By applying a given amount of torque to the landing tool, a very precise amount of sealing pressure can be applied to the metal seal ring. The upper shoulder (11) prevents overloading of the seal. When the desired amount of torque has been applied, the running tool is removed and the metal sealing assembly remains energized by the drive sleeve. In addition, the split ring remains in the groove (8) , preventing blowout. Although the foregoing specifically describes one embodiment of the invention, it should be that the invention is not limited to a single embodiment and the inventive concepts could be utilized in a number of different ways. As the foregoing demonstrates, the present invention overcomes the problems associated with relying on the weight of a tubing string to energize a metal to metal sea. In addition, the invention provides an effective way to guard against an upward surge of pressure from the well and the resulting blowout.

Claims

I CLAIM

1. A tubing hanger sealing system comprising: a substantially cylindrical tubing head having a flange at each end, a substantially vertical longitudinal bore therethrough and a groove in the upper portion of the inside diameter of said substantially vertical longitudinal bore; a substantially cylindrical tubing hanger with a longitudinal bore therethrough for communicating with a tubing string, said substantially cylindrical tubing hanger having a partially threaded upper portion with a plurality of anti-rotational knobs and a larger diameter lower portion, said upper and lower portions being separated by an outwardly sloping shoulder; a substantially cylindrical drive sleeve having threads on the lower inside portion thereof, said drive sleeve constructed and arranged to engage, in a threaded relationship, with said tubing hanger, said substantially cylindrical drive sleeve further having a larger upper outside diameter and a smaller lower, outside diameter, said outside diameters being separated by an inwardly slopping shoulder; a substantially circular load ring having a smaller upper inside diameter and a larger lower inside diameter, said diameters separated by an inverted shoulder, said inverted shoulder having a plurality of slots on the underside thereof, said slots constructed and arranged to engage said anti- rotational knobs on said lower diameter of said tubing hanger; a metal sealing ring having an inner surface, said inner surface defining a downward facing wedge and further defining an annular groove in the outer surface to form an upper and lower annular sealing surface; a split ring constructed and arranged to fit into said groove in the upper portion of said inside diameter of said tubing head, the outside diameter of said ring having an upper shoulder and a lower inverted shoulder corresponding to the inverted top shoulder and the lower shoulder of said groove; a bearing ring attached to the top of said load ring to reduce friction between said substantially circular load ring and said drive sleeve.

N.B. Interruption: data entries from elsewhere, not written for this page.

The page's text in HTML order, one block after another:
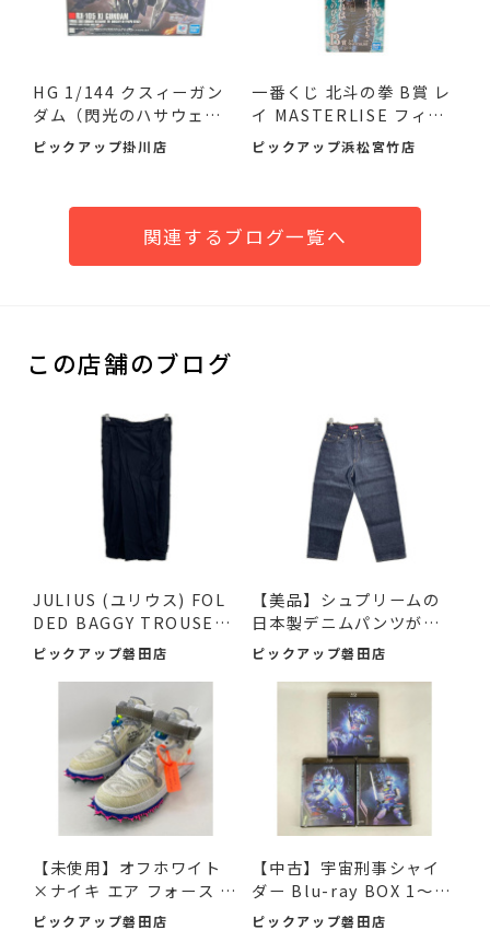
HG 1/144 クスィーガン
ダム（閃光のハサウェ
イ）が...
ピックアップ掛川店
一番くじ 北斗の拳 B賞 レ
イ MASTERLISE フィギ
ュ...
ピックアップ浜松宮竹店
関連するブログ一覧へ
この店舗のブログ
JULIUS (ユリウス) FOL
DED BAGGY TROUSERS
ブラッ...
ピックアップ磐田店
【美品】シュプリームの
日本製デニムパンツが入
荷...
ピックアップ磐田店
【未使用】オフホワイト
×ナイキ エア フォース 1
M...
ピックアップ磐田店
【中古】宇宙刑事シャイ
ダー Blu-ray BOX 1～3
デ...
ピックアップ磐田店
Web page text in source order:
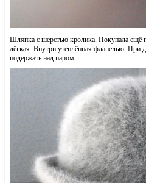
Шляпка с шерстью кролика. Покупала
лёгкая. Внутри утеплённая фланелью. При
подержать над паром.
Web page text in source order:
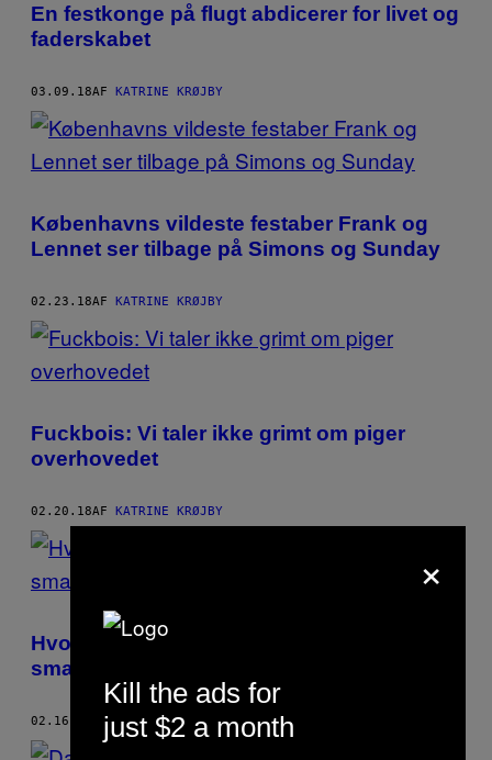
En festkonge på flugt abdicerer for livet og
faderskabet
03.09.18AF KATRINE KRØJBY
Københavns vildeste festaber Frank og
Lennet ser tilbage på Simons og Sunday
02.23.18AF KATRINE KRØJBY
Fuckbois: Vi taler ikke grimt om piger
overhovedet
02.20.18AF KATRINE KRØJBY
Hvor meget coke kan du tage, før det
smadrer dine tænder?
02.16.18 AF KATRINE KRØJBY
×
Kill the ads for
just $2 a month
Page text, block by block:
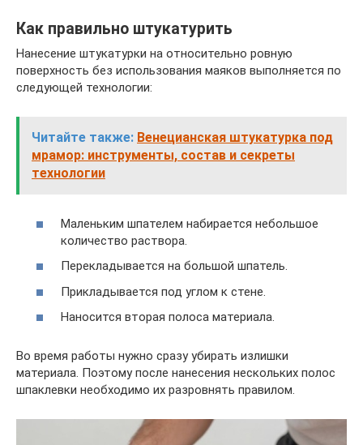
Как правильно штукатурить
Нанесение штукатурки на относительно ровную
поверхность без использования маяков выполняется по
следующей технологии:
Читайте также: Венецианская штукатурка под
мрамор: инструменты, состав и секреты
технологии
Маленьким шпателем набирается небольшое
количество раствора.
Перекладывается на большой шпатель.
Прикладывается под углом к стене.
Наносится вторая полоса материала.
Во время работы нужно сразу убирать излишки
материала. Поэтому после нанесения нескольких полос
шпаклевки необходимо их разровнять правилом.
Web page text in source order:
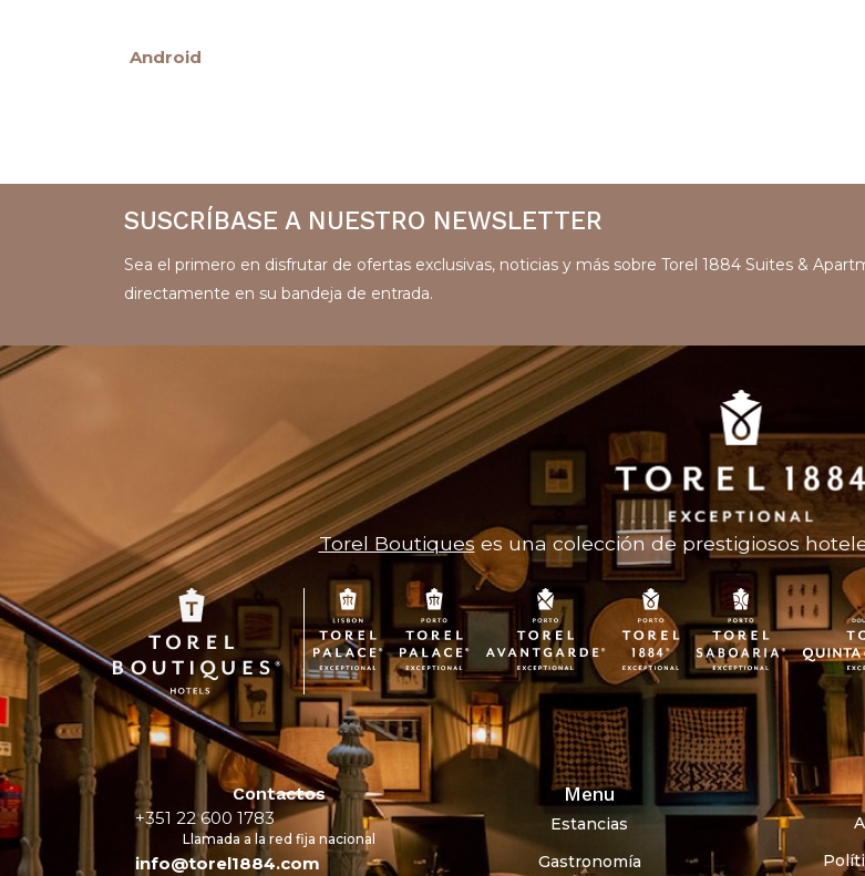
Android
SUSCRÍBASE A NUESTRO NEWSLETTER
Sea el primero en disfrutar de ofertas exclusivas, noticias y más sobre Torel 1884 Suites &
directamente en su bandeja de entrada.
Torel Boutiqueses una colección de prestigiosos
Contactos
+351 22 600 1783
Llamada a la red fija nacional
info@torel1884.com
Menu
Estancias
Gastronomía
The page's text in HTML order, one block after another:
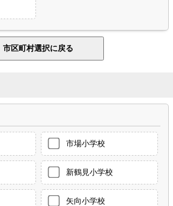
市場小学校
新鶴見小学校
矢向小学校
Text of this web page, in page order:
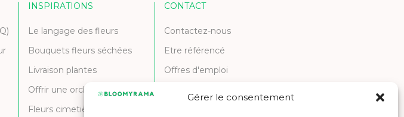
Gérer le consentement
INSPIRATIONS
Le langage des fleurs
Bouquets fleurs séchées
Livraison plantes
Offrir une orchidée
Fleurs cimetière et deuil
CONTACT
Contactez-nous
Etre référencé
Offres d'emploi
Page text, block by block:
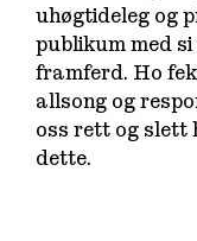
uhøgtideleg og
publikum med
framferd. Ho
allsong og
oss rett og slett
dette.
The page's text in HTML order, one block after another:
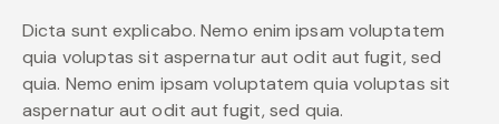
Dicta sunt explicabo. Nemo enim ipsam voluptatem
quia voluptas sit aspernatur aut odit aut fugit, sed
quia. Nemo enim ipsam voluptatem quia voluptas sit
aspernatur aut odit aut fugit, sed quia.
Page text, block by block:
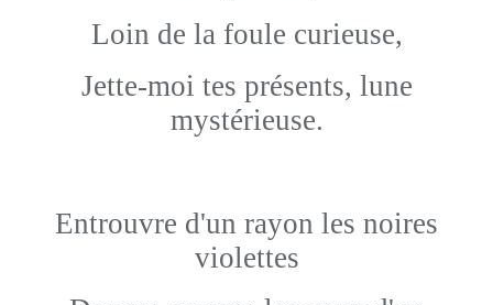
Loin de la foule curieuse,
Jette-moi tes présents, lune
mystérieuse.
Entrouvre d'un rayon les noires
violettes
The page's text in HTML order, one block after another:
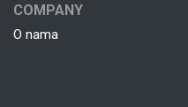
COMPANY
O nama

2. The tubing hanger sealing assembly as defined in claim 1 wherein said cylindrical drive sleeve includes a J- slot around its upper perimeter, said J-slots constructed and arranged to allow engagement with a removable energizing tool.

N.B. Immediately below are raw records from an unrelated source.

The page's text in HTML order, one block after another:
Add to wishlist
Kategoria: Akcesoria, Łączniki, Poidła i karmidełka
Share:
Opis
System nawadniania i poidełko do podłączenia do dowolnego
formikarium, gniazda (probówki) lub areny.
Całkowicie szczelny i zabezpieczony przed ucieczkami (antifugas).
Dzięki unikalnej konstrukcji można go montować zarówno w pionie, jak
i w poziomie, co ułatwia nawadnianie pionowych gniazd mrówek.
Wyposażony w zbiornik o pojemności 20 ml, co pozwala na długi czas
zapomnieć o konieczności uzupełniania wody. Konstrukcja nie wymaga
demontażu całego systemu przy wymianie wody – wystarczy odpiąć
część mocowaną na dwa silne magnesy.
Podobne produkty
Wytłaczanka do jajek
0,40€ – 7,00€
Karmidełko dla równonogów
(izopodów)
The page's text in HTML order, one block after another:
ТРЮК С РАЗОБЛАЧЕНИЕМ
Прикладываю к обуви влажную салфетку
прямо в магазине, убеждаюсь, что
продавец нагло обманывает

3. The tubing hanger sealing assembly as defined in Claim 1 wherein said cylindrical drive sleeve includes a larger upper diameter and a smaller lower diameter, said larger and smaller diameters being separated by two inwardly sloping shoulders.

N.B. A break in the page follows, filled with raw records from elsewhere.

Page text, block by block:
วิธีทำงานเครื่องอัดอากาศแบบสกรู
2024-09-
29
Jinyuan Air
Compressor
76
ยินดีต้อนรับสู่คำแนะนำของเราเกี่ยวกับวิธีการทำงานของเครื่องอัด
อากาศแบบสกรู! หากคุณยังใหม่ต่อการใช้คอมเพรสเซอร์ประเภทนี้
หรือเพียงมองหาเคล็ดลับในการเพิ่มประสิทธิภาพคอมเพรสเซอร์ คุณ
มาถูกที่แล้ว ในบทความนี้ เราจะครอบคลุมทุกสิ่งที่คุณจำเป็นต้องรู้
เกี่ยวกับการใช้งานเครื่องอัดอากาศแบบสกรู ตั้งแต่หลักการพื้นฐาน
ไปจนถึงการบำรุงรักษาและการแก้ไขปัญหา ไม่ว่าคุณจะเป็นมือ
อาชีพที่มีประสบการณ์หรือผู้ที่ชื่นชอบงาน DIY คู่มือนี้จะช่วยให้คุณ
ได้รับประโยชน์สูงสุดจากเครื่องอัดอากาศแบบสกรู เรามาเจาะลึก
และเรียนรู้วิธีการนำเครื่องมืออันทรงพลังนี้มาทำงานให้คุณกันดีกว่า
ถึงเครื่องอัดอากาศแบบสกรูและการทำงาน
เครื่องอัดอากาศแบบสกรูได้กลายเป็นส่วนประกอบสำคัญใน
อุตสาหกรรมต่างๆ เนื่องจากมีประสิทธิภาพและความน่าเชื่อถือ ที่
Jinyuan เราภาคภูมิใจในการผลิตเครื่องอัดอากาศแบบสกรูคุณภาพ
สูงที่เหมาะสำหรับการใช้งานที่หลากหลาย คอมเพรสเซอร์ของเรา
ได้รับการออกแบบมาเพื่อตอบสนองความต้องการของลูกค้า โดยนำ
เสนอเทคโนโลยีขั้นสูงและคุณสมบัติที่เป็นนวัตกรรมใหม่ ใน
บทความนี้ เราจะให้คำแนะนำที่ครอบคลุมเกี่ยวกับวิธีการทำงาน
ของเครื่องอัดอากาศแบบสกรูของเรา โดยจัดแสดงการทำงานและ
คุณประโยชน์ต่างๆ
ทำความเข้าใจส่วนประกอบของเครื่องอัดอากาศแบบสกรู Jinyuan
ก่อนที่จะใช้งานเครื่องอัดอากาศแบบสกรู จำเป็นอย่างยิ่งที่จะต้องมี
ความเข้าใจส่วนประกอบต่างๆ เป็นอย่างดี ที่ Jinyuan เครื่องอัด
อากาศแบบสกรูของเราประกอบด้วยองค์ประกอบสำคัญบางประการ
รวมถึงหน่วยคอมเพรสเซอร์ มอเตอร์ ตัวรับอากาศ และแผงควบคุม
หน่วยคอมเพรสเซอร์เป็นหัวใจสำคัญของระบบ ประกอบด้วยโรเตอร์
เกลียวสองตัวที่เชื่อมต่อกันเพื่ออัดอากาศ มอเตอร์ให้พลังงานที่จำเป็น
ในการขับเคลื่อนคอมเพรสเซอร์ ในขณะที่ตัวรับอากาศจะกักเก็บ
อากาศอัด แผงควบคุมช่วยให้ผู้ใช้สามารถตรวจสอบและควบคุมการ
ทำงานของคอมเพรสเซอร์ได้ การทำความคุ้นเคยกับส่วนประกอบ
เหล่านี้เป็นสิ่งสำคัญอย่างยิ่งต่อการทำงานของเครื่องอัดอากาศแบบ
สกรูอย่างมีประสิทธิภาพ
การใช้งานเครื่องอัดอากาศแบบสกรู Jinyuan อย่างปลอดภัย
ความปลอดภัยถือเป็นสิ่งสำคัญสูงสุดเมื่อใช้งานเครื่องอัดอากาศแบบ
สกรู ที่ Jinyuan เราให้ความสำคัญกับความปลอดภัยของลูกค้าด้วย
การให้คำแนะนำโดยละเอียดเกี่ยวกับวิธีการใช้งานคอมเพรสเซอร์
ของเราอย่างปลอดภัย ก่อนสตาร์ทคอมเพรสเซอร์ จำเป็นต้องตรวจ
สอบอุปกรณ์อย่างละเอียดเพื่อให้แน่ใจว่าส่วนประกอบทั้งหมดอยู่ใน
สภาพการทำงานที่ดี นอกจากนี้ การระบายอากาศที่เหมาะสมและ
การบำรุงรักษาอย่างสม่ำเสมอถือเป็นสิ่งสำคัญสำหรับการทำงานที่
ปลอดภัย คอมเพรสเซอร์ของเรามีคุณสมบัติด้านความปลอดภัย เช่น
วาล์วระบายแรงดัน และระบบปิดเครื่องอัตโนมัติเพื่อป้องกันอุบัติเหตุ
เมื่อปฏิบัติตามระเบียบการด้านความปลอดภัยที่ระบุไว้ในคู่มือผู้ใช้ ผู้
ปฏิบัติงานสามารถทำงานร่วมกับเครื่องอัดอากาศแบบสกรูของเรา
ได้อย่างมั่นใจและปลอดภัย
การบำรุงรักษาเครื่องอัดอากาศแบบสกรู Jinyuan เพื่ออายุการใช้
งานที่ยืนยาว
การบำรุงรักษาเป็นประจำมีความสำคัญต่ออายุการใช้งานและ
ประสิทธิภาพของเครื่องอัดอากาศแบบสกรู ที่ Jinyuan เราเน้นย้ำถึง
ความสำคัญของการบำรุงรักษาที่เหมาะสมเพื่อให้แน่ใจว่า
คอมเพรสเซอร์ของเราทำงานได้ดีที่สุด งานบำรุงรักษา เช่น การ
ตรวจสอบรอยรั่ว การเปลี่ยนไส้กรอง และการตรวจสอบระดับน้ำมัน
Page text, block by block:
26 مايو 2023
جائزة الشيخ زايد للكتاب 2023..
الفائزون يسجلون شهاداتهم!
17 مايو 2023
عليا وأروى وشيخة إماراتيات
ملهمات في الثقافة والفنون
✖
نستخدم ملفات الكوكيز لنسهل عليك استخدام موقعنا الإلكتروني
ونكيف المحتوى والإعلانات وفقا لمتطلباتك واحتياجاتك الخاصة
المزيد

4. A method of installing a tubing hanger sealing system comprising the steps of: lowering a running tool into the tubing head; engaging the drive sleeve with said running tool; rotating said running tool until the sleeve exerts a desired amount of force on the split ring driving it into said notch in the upper portion of said inside diameter of said tubing head and engaging said bearing ring which exerts a downward force on said metal seal; disengaging said running tool from said drive sleeve, and extracting said running tool.